**RECORD SET:**

________________________________________

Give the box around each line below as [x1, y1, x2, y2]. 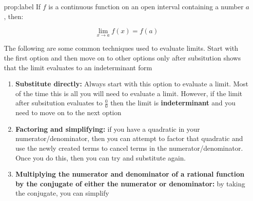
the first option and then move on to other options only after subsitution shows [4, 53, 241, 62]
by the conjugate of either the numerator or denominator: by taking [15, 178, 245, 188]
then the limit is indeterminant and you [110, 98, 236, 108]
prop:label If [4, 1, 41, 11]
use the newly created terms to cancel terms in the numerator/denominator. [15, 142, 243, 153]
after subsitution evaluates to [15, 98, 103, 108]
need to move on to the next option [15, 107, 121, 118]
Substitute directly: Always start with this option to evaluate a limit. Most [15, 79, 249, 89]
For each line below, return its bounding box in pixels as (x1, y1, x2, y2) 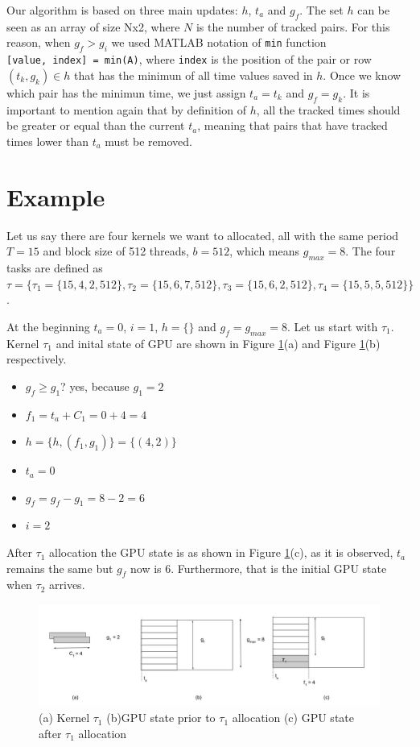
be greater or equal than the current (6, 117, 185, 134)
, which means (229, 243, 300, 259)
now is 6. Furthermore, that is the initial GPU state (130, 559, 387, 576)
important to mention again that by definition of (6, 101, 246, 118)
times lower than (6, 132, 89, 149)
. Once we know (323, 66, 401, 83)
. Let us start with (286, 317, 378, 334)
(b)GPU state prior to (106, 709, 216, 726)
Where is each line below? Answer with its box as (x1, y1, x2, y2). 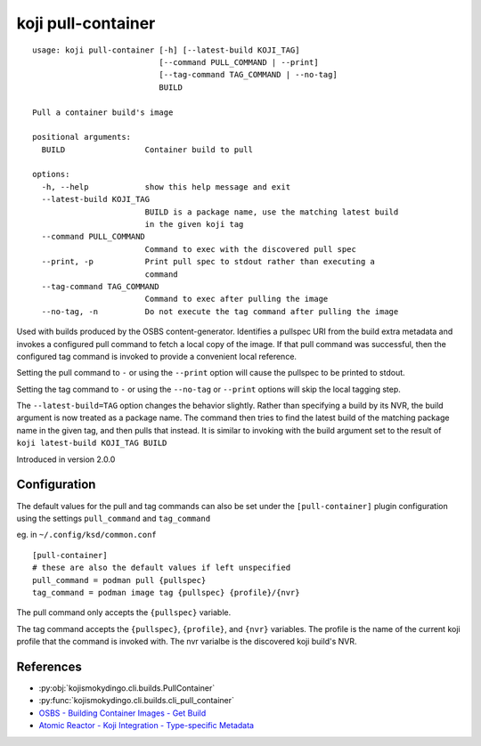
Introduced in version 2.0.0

________________________________________

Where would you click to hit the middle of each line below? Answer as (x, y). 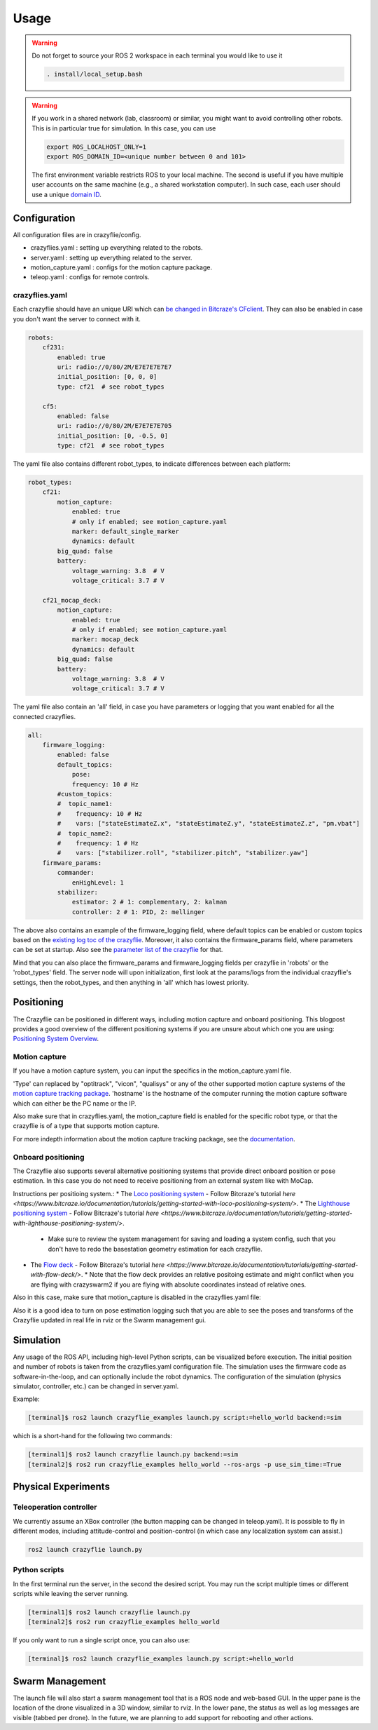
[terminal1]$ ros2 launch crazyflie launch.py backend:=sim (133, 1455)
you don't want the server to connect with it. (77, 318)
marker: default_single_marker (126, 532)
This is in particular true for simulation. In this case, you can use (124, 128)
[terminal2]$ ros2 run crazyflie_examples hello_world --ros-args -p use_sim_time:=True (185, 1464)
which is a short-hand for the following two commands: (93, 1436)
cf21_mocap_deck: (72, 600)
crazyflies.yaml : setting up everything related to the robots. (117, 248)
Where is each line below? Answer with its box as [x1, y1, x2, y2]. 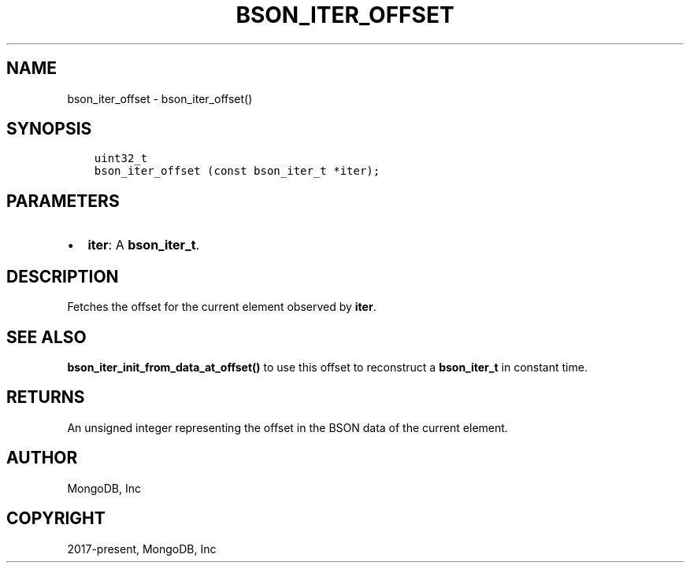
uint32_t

________________________________________

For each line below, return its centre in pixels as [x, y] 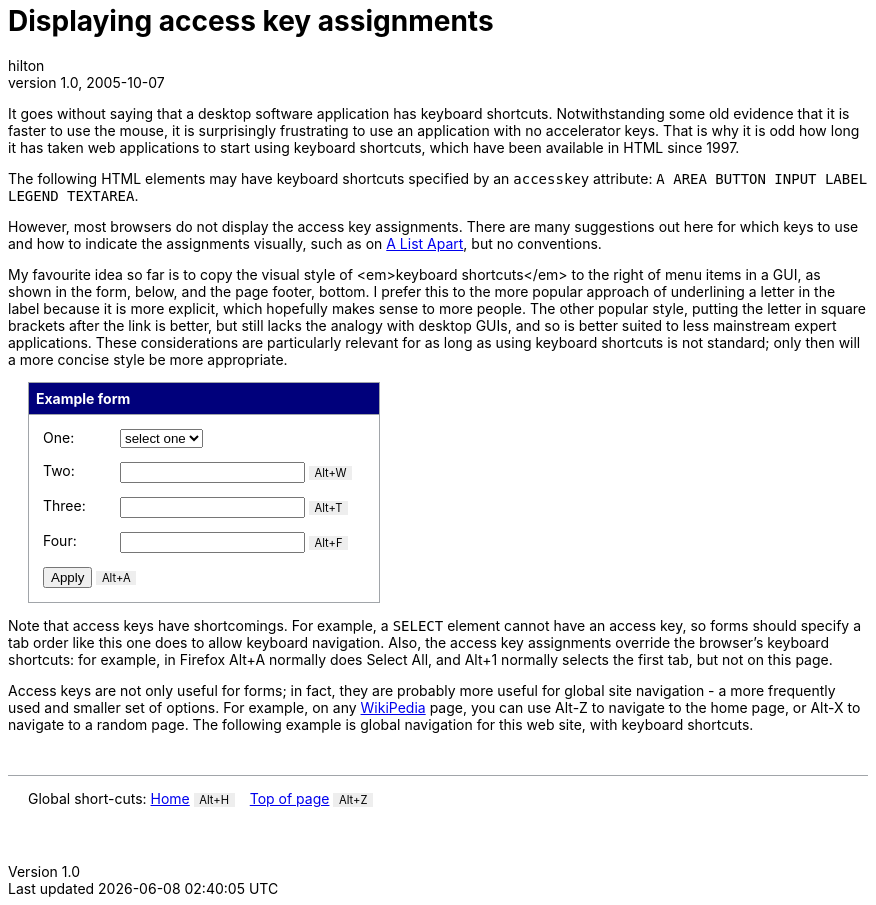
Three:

________________________________________

**EXERCISE DIRECTIONS:**
Among the records above, locate the line containing "Substitute directly: Always" and the line containing "Introduced in version 2.0.0", then transcribe exactly the lines starting at the first and ending at the second, with no pictures.

**YOUR SOLUTION:**
Substitute directly: Always start with this option to evaluate a limit. Most [15, 79, 249, 89]
For each line below, return its bounding box in pixels as (x1, y1, x2, y2) 
be greater or equal than the current (6, 117, 185, 134)
, which means (229, 243, 300, 259)
now is 6. Furthermore, that is the initial GPU state (130, 559, 387, 576)
important to mention again that by definition of (6, 101, 246, 118)
times lower than (6, 132, 89, 149)
. Once we know (323, 66, 401, 83)
. Let us start with (286, 317, 378, 334)
(b)GPU state prior to (106, 709, 216, 726)
Where is each line below? Answer with its box as (x1, y1, x2, y2). 
Introduced in version 2.0.0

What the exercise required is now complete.